Enable skill and unleash diversity

In India, a survey conducted by the National Sample Survey organization NSSO) revealed that the lack of skilled manpower was very strongly linked to the fact that only 2 percent of India’s youth and only about 7 percent of the whole working-age population had received vocational training.

Such issues are significantly driving and shaping the development of skill recognition systems in India.

The systems aim to acknowledge skills through different learning contexts and they work as enablers and facilitators of dialogues between individuals and employers. They may result in hiring, wage growth or career progress and open new learning pathways.

Source: Author, based on Duvekot, Halba (2015).

The skill perspective of a candidate can be combined with an employment perspective. The different stakeholders ie. Employers, individuals and training providers have divergent tasks through the stages. Recognition and validation of prior learnings emphasize the idea that competencies and skills are important.

The lack of appropriate labor skills is a major constraint to development.

Skill gaps exist at two levels- 1. In developing countries, where they have limited pools of technically qualified highly skilled workers, limiting innovation and technology transfer. 2. Workers are not ‘digitally literate’ to use technology in their occupations.

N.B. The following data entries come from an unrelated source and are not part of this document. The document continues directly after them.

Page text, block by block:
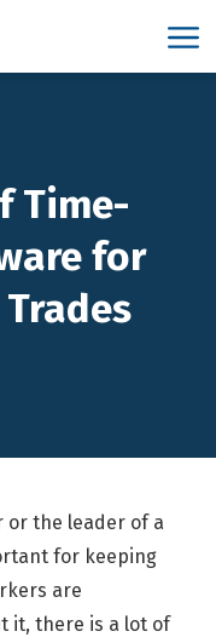
Time-
for
or the leader of a
for keeping
are
it, there is a lot of
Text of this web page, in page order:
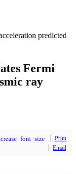
predicted
Fermi
ray
Print
Email
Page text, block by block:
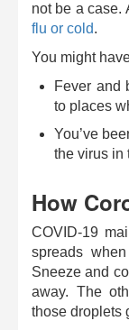
not be a case.
flu or cold.
You might
Fever and
to places
You’ve
the virus in
How
COVID-19
spreads
Sneeze and
away. The
those droplets
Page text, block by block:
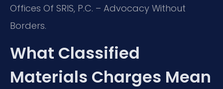
Offices Of SRIS, P.C. – Advocacy Without
Borders.
What Classified
Materials Charges Mean
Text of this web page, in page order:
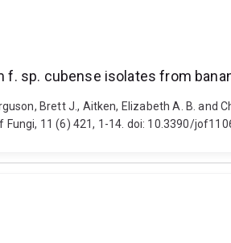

The skill recognition systems can impart the cognitive and non-cognitive skills required to allow the next generations to participate fully in the global economy.

There are private and public-owned initiatives that encompass skill recognition in their widest sense. Private initiatives often target the members of the professional bodies, aiming at improving their prestige, competitiveness, and value on the labour market.

Public-owned initiatives attempt to improve labor market for disadvantaged individuals such as low-skilled people, unemployed ones, people in informal economy etc. The Governments are rushing to fill in the gap. China is aiming to build 1200 technical training centers and train 3.5 million technical workers and 1 million senior technicians till 2022.

The Government of India is striving to open education and growth opportunities, and is dedicated to increasing the connection between increased skills, certification and wages. The National Skills Development Corporation in India is set up to achieve the goal of developing the skills of 150 million people by 2022.

The Pradhan Mantri Kushal Yojna’s (PMKVY) prime objective is to encourage the youth to take-up industry relevant skill training to help them secure their livelihood. With short-term trainings, recognition of prior learnings, placement assistance and continuous monitoring, they aim to align the competencies of the workforce and provide alternative routes to higher education.

In short, ramping up investment in skill recognition systems can promote multi-stakeholder operational frameworks and structures for a faster transition into the labor market and the workforce. For this, it is capital to set the conditions for an effective skill assessment and skill matching plus upgrading of the arrival’s skills.